Mais pour y parvenir, il faut arriver à dire qu’on est contaminé. Une personne qui se sait contaminée doit tout faire pour ne pas transmettre la maladie mais pour ça, il faut lui en donner les moyens. Et les moyens pour qu’elle soit responsable, c’est que la société ne la rejette et ne la considère pas comme un coupable.

S. : Est-ce que une telle loi est nécessaire au Burkina ?

(W.R.). : Elle est franchement inopportune à un moment où le principal objectif devrait être la lutte contre la stigmatisation, la solidarité vis-à-vis des patients, l’accès universel au traitement et son corollaire qui est de permettre cet accès en prenant des médicaments gratuits, c’est-à-dire de faire accepter à la société que la santé individuelle est un bien collectif.
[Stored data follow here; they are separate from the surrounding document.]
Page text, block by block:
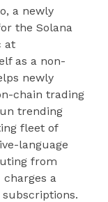
a newly
the Solana
at
as a non-
newly
chain trading
trending
fleet of
language
from
a
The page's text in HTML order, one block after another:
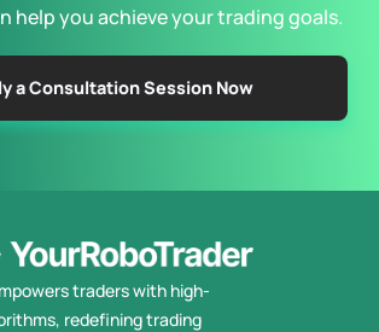
help you achieve your trading goals.
a Consultation Session Now
traders with high-
redefining trading
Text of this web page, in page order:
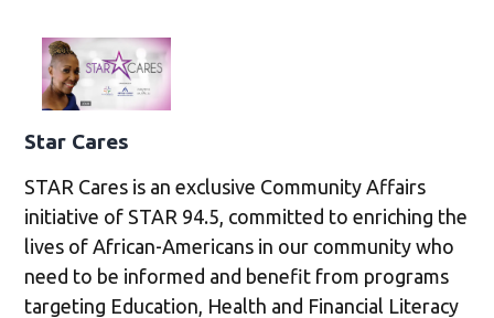
Star Cares
STAR Cares is an exclusive Community Affairs
initiative of STAR 94.5, committed to enriching the
lives of African-Americans in our community who
need to be informed and benefit from programs
targeting Education, Health and Financial Literacy
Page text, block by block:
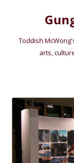
Toddish
arts,
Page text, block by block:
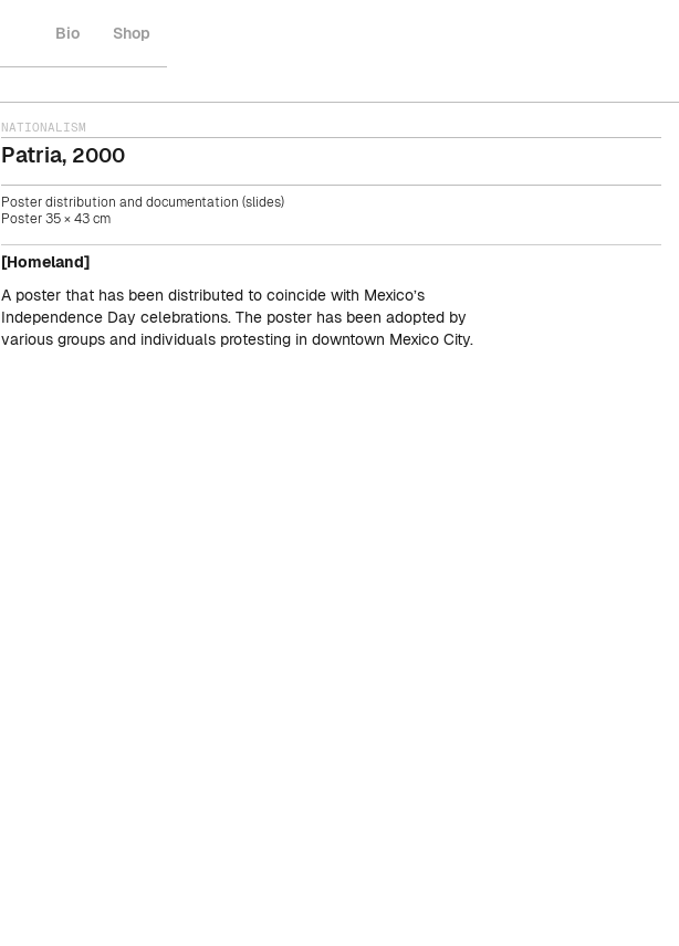
Bio Shop
NATIONALISM
Patria, 2000
Poster distribution and documentation (slides)
Poster 35 × 43 cm
[Homeland]
A poster that has been distributed to coincide with Mexico’s
Independence Day celebrations. The poster has been adopted by
various groups and individuals protesting in downtown Mexico City.
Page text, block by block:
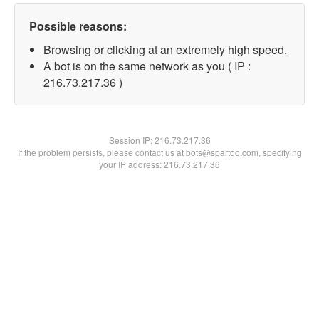
Possible reasons:
Browsing or clicking at an extremely high speed.
A bot is on the same network as you ( IP :
216.73.217.36 )
Session IP:216.73.217.36
If the problem persists, please contact us at bots@spartoo.com, specifying
your IP address: 216.73.217.36
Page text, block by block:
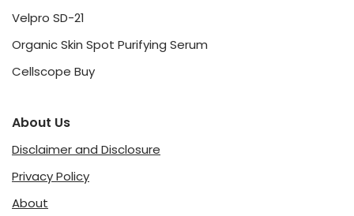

Cette loi est à contre-courant de ce que l’on souhaite. La maladie, ce n’est pas une faute, même si dans certaines cultures on considère que c’est une punition. C’est juste un virus. Cela est donc inapproprié puisque non seulement elle ne va pas régler le problème mais en plus c’est contre-productif et va à l’encontre de ce qu’on recherche.

La première chose qu’il faut faire pour rentrer dans la prévention, c’est de se faire dépister, mais est-ce que cette loi va favoriser le dépistage ? Non. Déjà en France, on a du mal avec toutes les méthodes, à le démontrer parce qu’il faut avancer la preuve qu’il y a eu un test négatif.